Exploring Relationships Between Variables#

So far, we have examined variables individually; their distributions, typical values, and unusual observations. The next step in exploratory analysis is to understand how variables interact.

Relationships between variables reveal structure in the data. They help us identify patterns, associations, and possible predictive signals.

However, relationships must be interpreted carefully.

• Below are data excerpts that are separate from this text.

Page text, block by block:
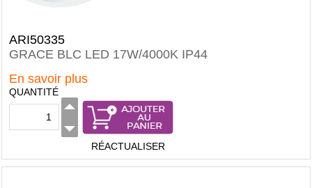
ARI50335
GRACE BLC LED 17W/4000K IP44
En savoir plus
QUANTITÉ
RÉACTUALISER
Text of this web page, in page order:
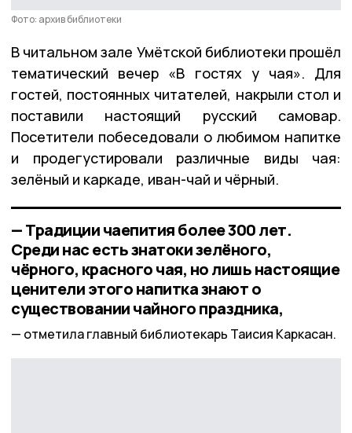
Фото: архив библиотеки
В читальном зале Умётской библиотеки прошёл
тематический вечер «В гостях у чая». Для
гостей, постоянных читателей, накрыли стол и
поставили настоящий русский самовар.
Посетители побеседовали о любимом напитке
и продегустировали различные виды чая:
зелёный и каркаде, иван-чай и чёрный.
— Традиции чаепития более 300 лет.
Среди нас есть знатоки зелёного,
чёрного, красного чая, но лишь настоящие
ценители этого напитка знают о
существовании чайного праздника,
отметила главный библиотекарь Таисия Каркасан.
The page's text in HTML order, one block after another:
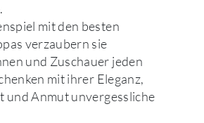
mit den besten
verzaubern sie
und Zuschauer jeden
mit ihrer Eleganz,
und Anmut unvergessliche
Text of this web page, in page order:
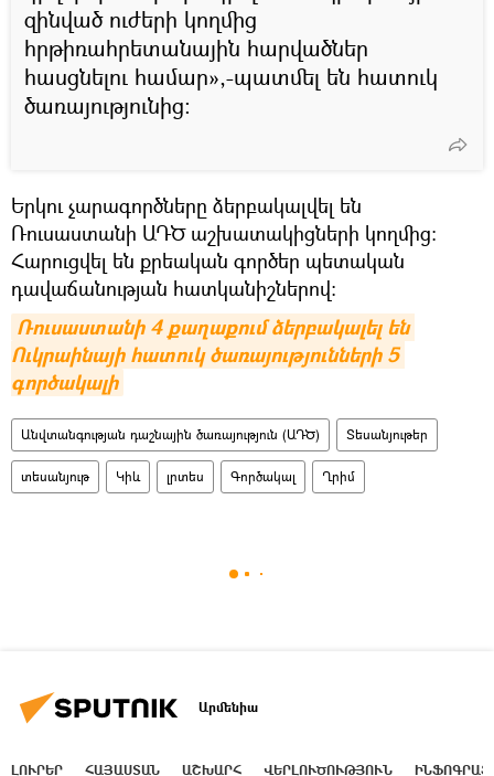
զինված ուժերի կողմից
հրթիռահրետանային հարվածներ
հասցնելու համար»,-պատմել են հատուկ
ծառայությունից:
Երկու չարագործները ձերբակալվել են
Ռուսաստանի ԱԴԾ աշխատակիցների կողմից:
Հարուցվել են քրեական գործեր պետական
դավաճանության հատկանիշներով:
Ռուսաստանի 4 քաղաքում ձերբակալել են
Ուկրաինայի հատուկ ծառայությունների 5
գործակալի
Անվտանգության դաշնային ծառայություն (ԱԴԾ) Տեսանյութեր
տեսանյութ Կիև լրտես Գործակալ Ղրիմ
Արմենիա
ԼՈՒՐԵՐ ՀԱՅԱՍՏԱՆ ԱՇԽԱՐՀ ՎԵՐԼՈՒԾՈՒԹՅՈՒՆ
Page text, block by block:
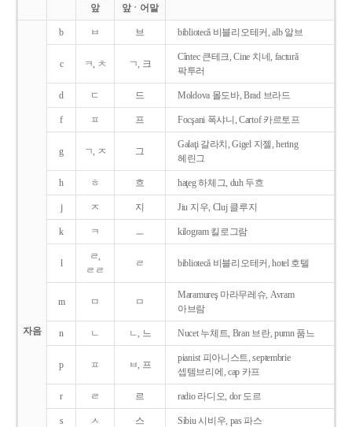
앞
앞ㆍ어말
자음
b ㅂ 브 bibliotecǎ 비블리오테커, alb 알브
c ㅋ, ㅊ ㄱ, 크
Cîntec 큰테크, Cine 치네, facturǎ
팍투러
d ㄷ 드 Moldova 몰도바, Brad 브라드
f ㅍ 프 Focşani 폭샤니, Cartof 카르토프
g ㄱ, ㅈ 그
Galaţi 갈라치, Gigel 지젤, hering
헤린그
h ㅎ 흐 haţeg 하체그, duh 두흐
j ㅈ 지 Jiu 지우, Cluj 클루지
k ㅋ ㅡ kilogram 킬로그람
l
ㄹ,
ㄹㄹ
ㄹ bibliotecǎ 비블리오테커, hotel 호텔
m ㅁ ㅁ
Maramureş 마라무레슈, Avram
아브람
n ㄴ ㄴ, 느 Nucet 누체트, Bran 브란, pumn 품느
p ㅍ ㅂ, 프
pianist 피아니스트, septembrie
셉템브리에, cap 카프
r ㄹ 르 radio 라디오, dor 도르
s ㅅ 스 Sibiu 시비우, pas 파스
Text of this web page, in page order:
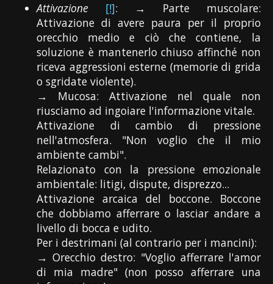
Attivazione [!]: → Parte muscolare:
Attivazione di avere paura per il proprio
orecchio medio e ciò che contiene, la
soluzione è mantenerlo chiuso affinché non
riceva aggressioni esterne (memorie di grida
o sgridate violente).
→ Mucosa: Attivazione nel quale non
riusciamo ad ingoiare l'informazione vitale.
Attivazione di cambio di pressione
nell'atmosfera. "Non voglio che il mio
ambiente cambi".
Relazionato con la pressione emozionale
ambientale: litigi, dispute, disprezzo...
Attivazione arcaica del boccone. Boccone
che dobbiamo afferrare o lasciar andare a
livello di bocca e udito.
Per i destrimani (al contrario per i mancini):
→ Orecchio destro: "Voglio afferrare l'amor
di mia madre" (non posso afferrare una
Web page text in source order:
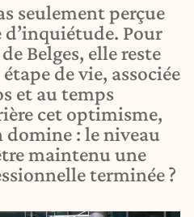
seulement perçue
d’inquiétude. Pour
Belges, elle reste
de vie, associée
et au temps
cet optimisme,
: le niveau
maintenu une
terminée ?
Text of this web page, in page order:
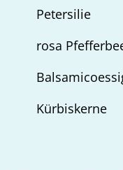
Petersilie
rosa
Kürbiskerne
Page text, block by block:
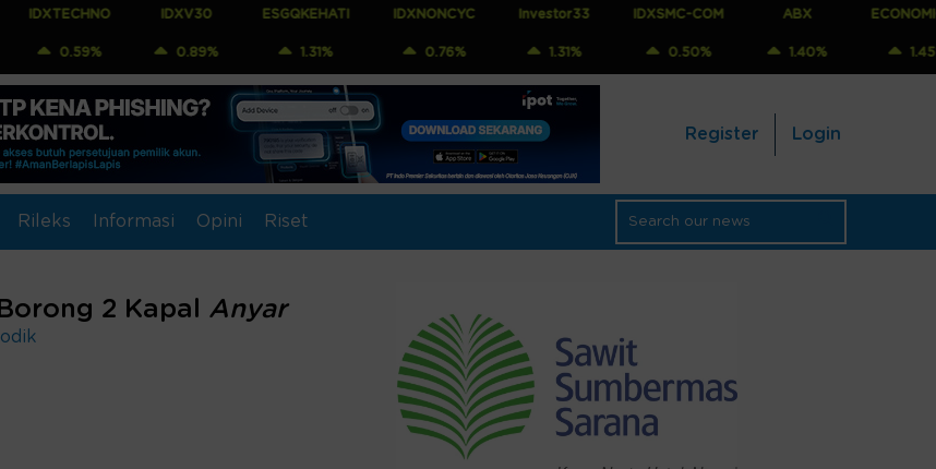
IDXV30
0.89%
ESGQKEHATI IDXNONCYC
0.76%
Investor33 IDXSMC-COM
0.50%
ABX ECONOMIC30
Register Login
Rileks Informasi Opini Riset
2 Kapal Anyar
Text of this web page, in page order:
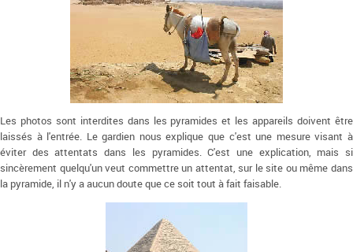
Les photos sont interdites dans les pyramides et les appareils doivent être
laissés à l'entrée. Le gardien nous explique que c'est une mesure visant à
éviter des attentats dans les pyramides. C'est une explication, mais si
sincèrement quelqu'un veut commettre un attentat, sur le site ou même dans
la pyramide, il n'y a aucun doute que ce soit tout à fait faisable.
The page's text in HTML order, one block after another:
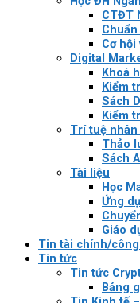
CTĐT
Cơ hội
Digital
Khoá
Kiểm
Sách
Kiểm
Trí tuệ nhân
Thảo
Sách
Tài liệu
Học
Ứng
Giáo
Tin tài chính/
Tin tức
Tin tức
Bảng
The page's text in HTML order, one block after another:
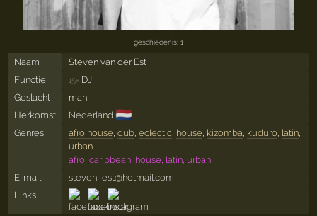
geschiedenis: 1
Naam
Steven van der Est
Functie
15× DJ
Geslacht
man
Herkomst
Nederland 🇳🇱
Genres afro house dub, eclectic, house kizomba kuduro, latin,
urban
afro, caribbean, house, latin, urban
E-mail
steven_est@hotmail.com
Links
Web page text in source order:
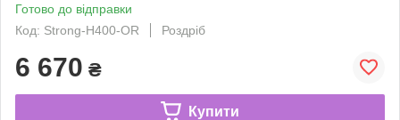
Готово до відправки
Код: Strong-H400-OR
Роздріб
6 670 ₴
Купити
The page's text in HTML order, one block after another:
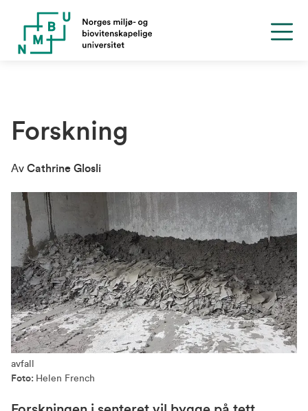
Forskning
Av Cathrine Glosli
avfall
Foto: Helen French
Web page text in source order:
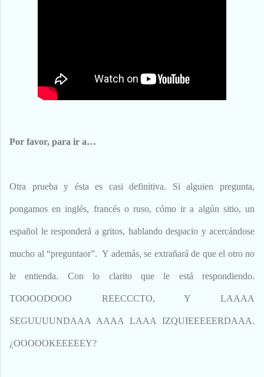
Por favor, para ir a…
Otra prueba y ésta es casi definitiva. Si alguien pregunta,
pongamos en inglés, francés o ruso, cómo ir a algún sitio, un
español le responderá a gritos, hablando despacio y acercándose
mucho al “preguntaor”. Y además, se extrañará de que el otro no
le entienda. Con lo clarito que le está respondiendo.
TOOOODOOO REECCCTO, Y LAAAA
SEGUUUUNDAAA AAAA LAAA IZQUIEEEEERDAAA.
¿OOOOOKEEEEEY?
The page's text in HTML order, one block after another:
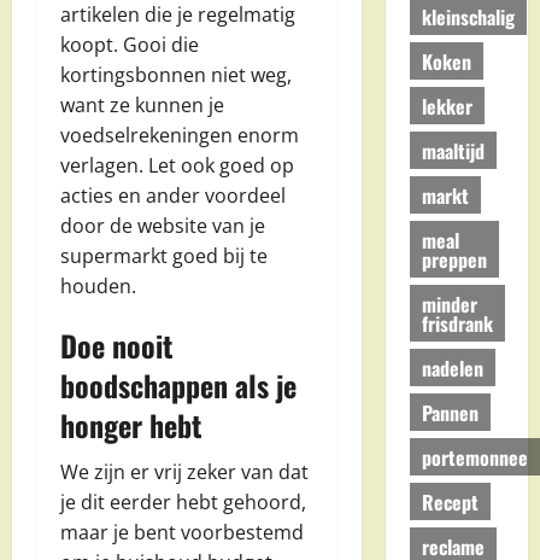
artikelen die je regelmatig
koopt. Gooi die
kortingsbonnen niet weg,
want ze kunnen je
voedselrekeningen enorm
verlagen. Let ook goed op
acties en ander voordeel
door de website van je
supermarkt goed bij te
houden.
Doe nooit
boodschappen als je
honger hebt
We zijn er vrij zeker van dat
je dit eerder hebt gehoord,
maar je bent voorbestemd
kleinschalig
Koken
lekker
maaltijd
markt
meal
preppen
minder
frisdrank
nadelen
Pannen
portemonnee
Recept
reclame
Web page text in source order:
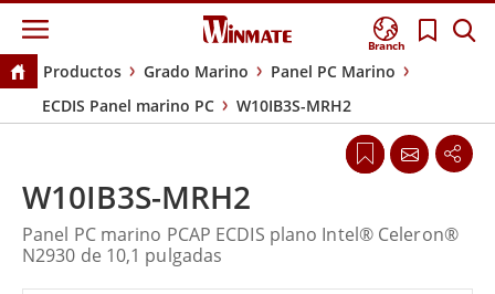
Branch
Productos Grado Marino
Panel PC Marino
ECDIS Panel marino PC
W10IB3S-MRH2
W10IB3S-MRH2
Panel PC marino PCAP ECDIS plano Intel® Celeron®
N2930 de 10,1 pulgadas
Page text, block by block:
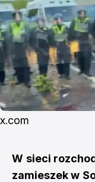
x.com
W sieci
zamieszek w
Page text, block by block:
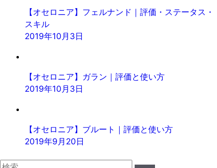
【オセロニア】フェルナンド｜評価・ステータス・
スキル
2019年10月3日
【オセロニア】ガラン｜評価と使い方
2019年10月3日
【オセロニア】ブルート｜評価と使い方
2019年9月20日
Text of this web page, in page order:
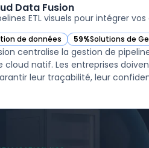
Data Fusion
ETL visuels pour intégrer
de données
Fusion dans cette catégorie
59%Solutions de
— voir Google
centralise la gestion de
natif. Les entreprises
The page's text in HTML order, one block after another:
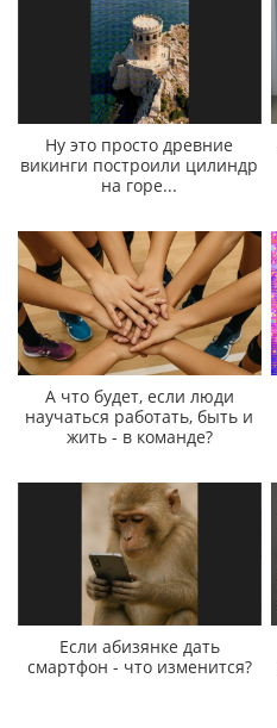
Ну это просто древние
викинги построили цилиндр
на горе...
А что будет, если люди
научаться работать, быть и
жить - в команде?
Если абизянке дать
смартфон - что изменится?
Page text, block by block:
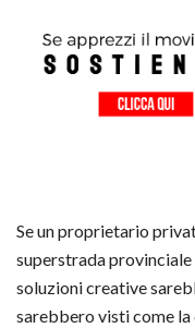
Se un proprietario
superstrada
soluzioni creative
sarebbero visti come
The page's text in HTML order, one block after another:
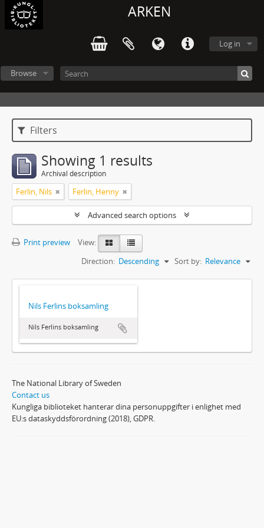
ARKEN
Log in
Browse
Filters
Showing 1 results
Archival description
Ferlin, Nils Ferlin, Henny
Advanced search options
Print preview
View:
Sort by: Relevance
Direction: Descending
Nils Ferlins boksamling
Nils Ferlins boksamling
The National Library of Sweden
Contact us
Kungliga biblioteket hanterar dina personuppgifter i enlighet med
EU:s dataskyddsförordning (2018), GDPR.

Association does not imply causation.

Visualizing Relationships#

The most common way to examine relationships between two numerical variables is a scatter plot.
Each point represents an observation, positioned according to its values on two variables.

import matplotlib.pyplot as plt
import seaborn as sns

sns.scatterplot(data=df, x="feature1", y="feature2")
plt.title("Relationship between feature1 and feature2")
plt.show()

What to look for:

  • upward trend → positive association

  • downward trend → negative association

  • clusters → subgroups

  • curved pattern → nonlinear relationship

  • no pattern → weak or no relationship

Comparing Groups#

When one variable is categorical and the other numeric, we compare distributions across groups.

sns.boxplot(data=df, x="category", y="numeric_value")
plt.title("Distribution across categories")
plt.show()

This reveals whether different groups behave differently.

Measuring Correlation#

Correlation quantifies the strength and direction of a linear relationship between numeric variables.

df[["feature1", "feature2"]].corr()

Correlation values range from:

  • +1 → perfect positive relationship

  • 0 → no linear relationship

  • −1 → perfect negative relationship

Remember: correlation measures association, not cause.

Multivariate Exploration#

Real-world phenomena rarely depend on only two variables. Multivariate exploration examines multiple variables simultaneously.

This helps reveal interactions, hidden groupings, and complex structure that pairwise analysis may miss.

Pairwise Relationships#

A pairplot visualizes relationships among many numeric variables at once.

sns.pairplot(df.select_dtypes(include="number"))

This shows:

  • distributions on the diagonal

  • pairwise scatter plots elsewhere

Patterns across multiple variables become visible.

Correlation Heatmap#

A heatmap provides a compact visual summary of correlations across many variables.

plt.figure(figsize=(8,6))
sns.heatmap(df.corr(numeric_only=True), annot=True, cmap="coolwarm")
plt.title("Correlation Heatmap")
plt.show()

This helps identify:

  • strongly related variables

  • redundant features

  • potential predictors

Why Multivariate Exploration Matters#

Many patterns only appear when several variables are considered together.
Multivariate analysis helps uncover interactions and structure that single-variable or pairwise analysis cannot reveal.